# [TASK REQUIREMENTS]
Print the records below exactly, from the line containing "Ryan Jaeger" down to the line containing "to become state licensed. There is every", both lines included, and omit every picture.

[Data entries]
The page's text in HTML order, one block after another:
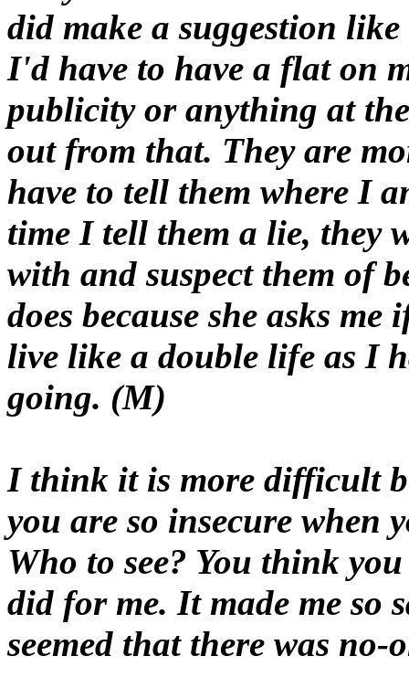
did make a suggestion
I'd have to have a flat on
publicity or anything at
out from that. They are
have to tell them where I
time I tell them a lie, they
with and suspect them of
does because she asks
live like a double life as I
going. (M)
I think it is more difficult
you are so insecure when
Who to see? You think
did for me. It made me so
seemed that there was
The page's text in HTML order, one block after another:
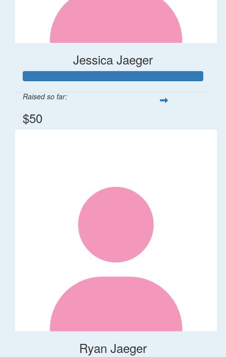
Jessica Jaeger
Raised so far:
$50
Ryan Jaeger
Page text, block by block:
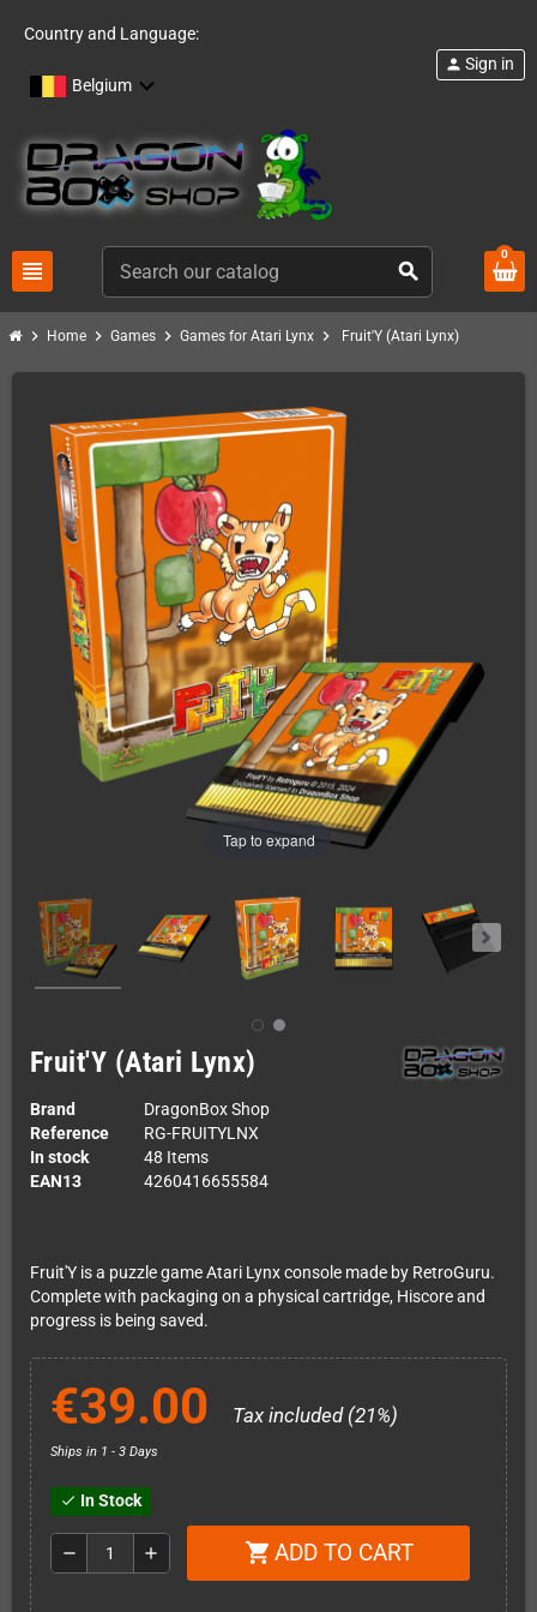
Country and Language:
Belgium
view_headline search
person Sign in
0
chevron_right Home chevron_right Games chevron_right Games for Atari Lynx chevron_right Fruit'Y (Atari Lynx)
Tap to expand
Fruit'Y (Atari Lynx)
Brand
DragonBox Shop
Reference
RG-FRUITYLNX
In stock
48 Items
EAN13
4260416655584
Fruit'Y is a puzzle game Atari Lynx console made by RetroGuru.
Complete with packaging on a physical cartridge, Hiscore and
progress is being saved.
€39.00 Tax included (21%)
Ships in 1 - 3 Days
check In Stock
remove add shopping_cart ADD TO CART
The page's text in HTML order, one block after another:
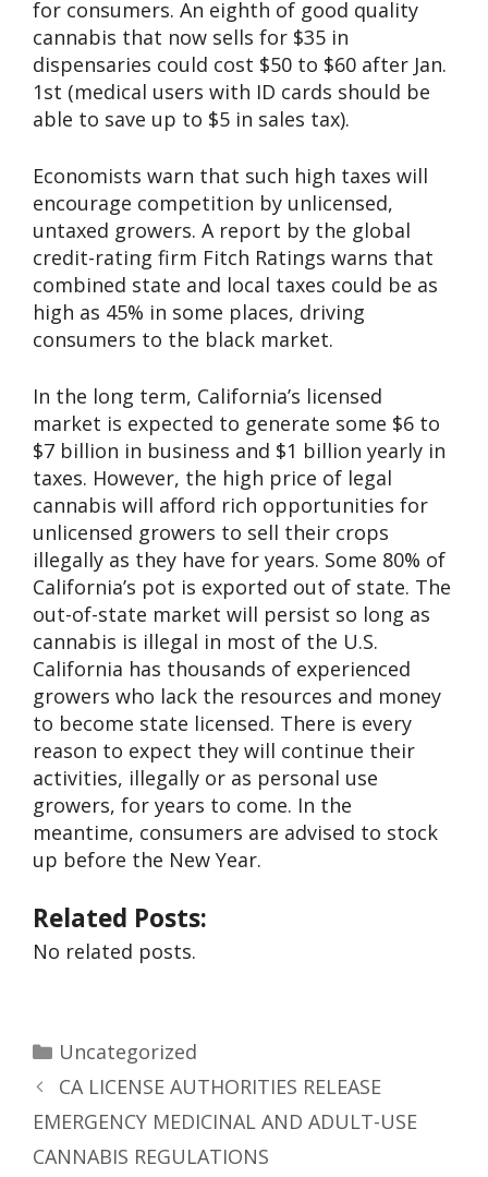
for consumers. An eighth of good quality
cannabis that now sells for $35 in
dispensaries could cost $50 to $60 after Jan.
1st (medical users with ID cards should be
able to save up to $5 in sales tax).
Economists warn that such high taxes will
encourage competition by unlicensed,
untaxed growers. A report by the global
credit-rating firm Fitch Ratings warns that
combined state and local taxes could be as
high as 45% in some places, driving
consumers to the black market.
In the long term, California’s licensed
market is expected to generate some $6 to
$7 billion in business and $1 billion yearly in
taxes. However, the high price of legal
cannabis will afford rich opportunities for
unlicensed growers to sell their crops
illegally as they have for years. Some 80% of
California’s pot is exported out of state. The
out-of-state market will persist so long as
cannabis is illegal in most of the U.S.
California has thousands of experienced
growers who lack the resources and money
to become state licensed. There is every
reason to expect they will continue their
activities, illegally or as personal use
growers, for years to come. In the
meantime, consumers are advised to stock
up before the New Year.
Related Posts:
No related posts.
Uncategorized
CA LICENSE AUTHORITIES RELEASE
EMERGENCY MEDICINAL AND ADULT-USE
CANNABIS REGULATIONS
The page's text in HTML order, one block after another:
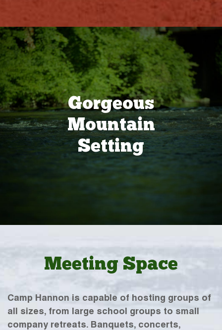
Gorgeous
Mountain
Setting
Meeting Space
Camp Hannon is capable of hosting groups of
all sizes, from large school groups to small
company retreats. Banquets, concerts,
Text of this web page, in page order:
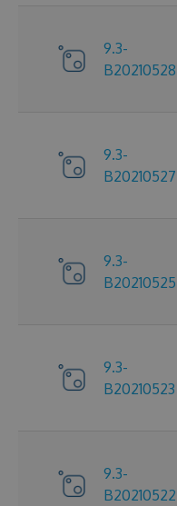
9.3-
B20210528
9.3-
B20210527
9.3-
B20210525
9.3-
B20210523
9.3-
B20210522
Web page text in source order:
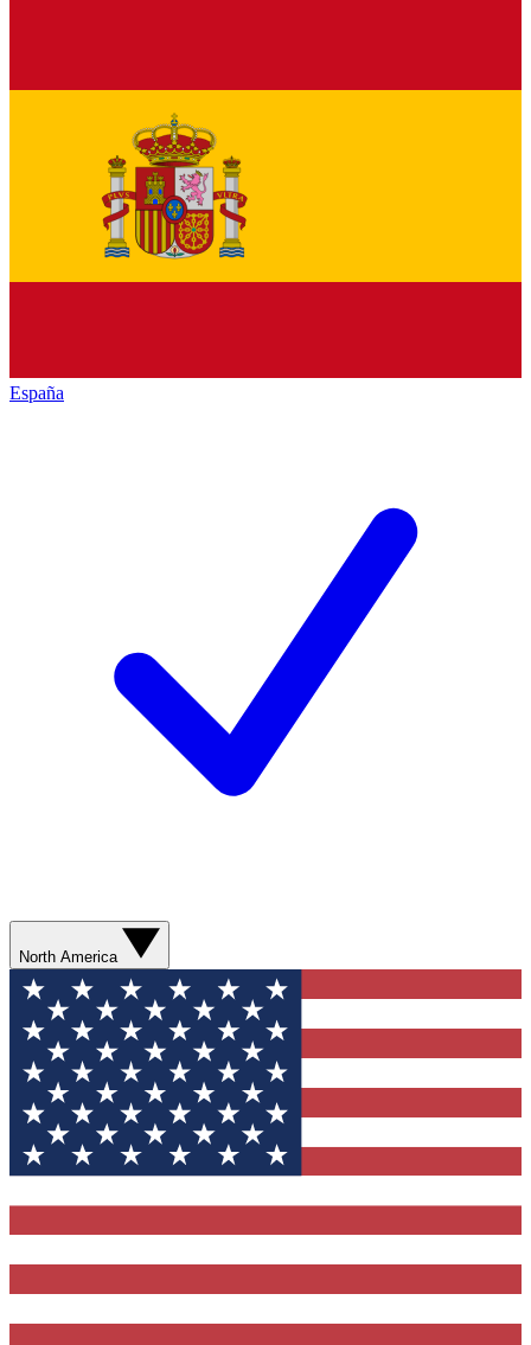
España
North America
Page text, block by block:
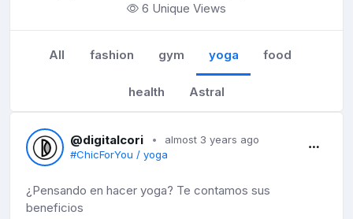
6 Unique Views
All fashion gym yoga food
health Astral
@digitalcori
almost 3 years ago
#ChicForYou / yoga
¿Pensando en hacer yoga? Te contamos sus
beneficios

# [EXPECTED OUTPUT]
Ryan Jaeger
Page text, block by block:
Country and Language:
Belgium
view_headline search
person Sign in
0
chevron_right Home chevron_right Games chevron_right Games for Atari Lynx chevron_right Fruit'Y (Atari Lynx)
Tap to expand
Fruit'Y (Atari Lynx)
Brand
DragonBox Shop
Reference
RG-FRUITYLNX
In stock
48 Items
EAN13
4260416655584
Fruit'Y is a puzzle game Atari Lynx console made by RetroGuru.
Complete with packaging on a physical cartridge, Hiscore and
progress is being saved.
€39.00 Tax included (21%)
Ships in 1 - 3 Days
check In Stock
remove add shopping_cart ADD TO CART
The page's text in HTML order, one block after another:
for consumers. An eighth of good quality
cannabis that now sells for $35 in
dispensaries could cost $50 to $60 after Jan.
1st (medical users with ID cards should be
able to save up to $5 in sales tax).
Economists warn that such high taxes will
encourage competition by unlicensed,
untaxed growers. A report by the global
credit-rating firm Fitch Ratings warns that
combined state and local taxes could be as
high as 45% in some places, driving
consumers to the black market.
In the long term, California’s licensed
market is expected to generate some $6 to
$7 billion in business and $1 billion yearly in
taxes. However, the high price of legal
cannabis will afford rich opportunities for
unlicensed growers to sell their crops
illegally as they have for years. Some 80% of
California’s pot is exported out of state. The
out-of-state market will persist so long as
cannabis is illegal in most of the U.S.
California has thousands of experienced
growers who lack the resources and money
to become state licensed. There is every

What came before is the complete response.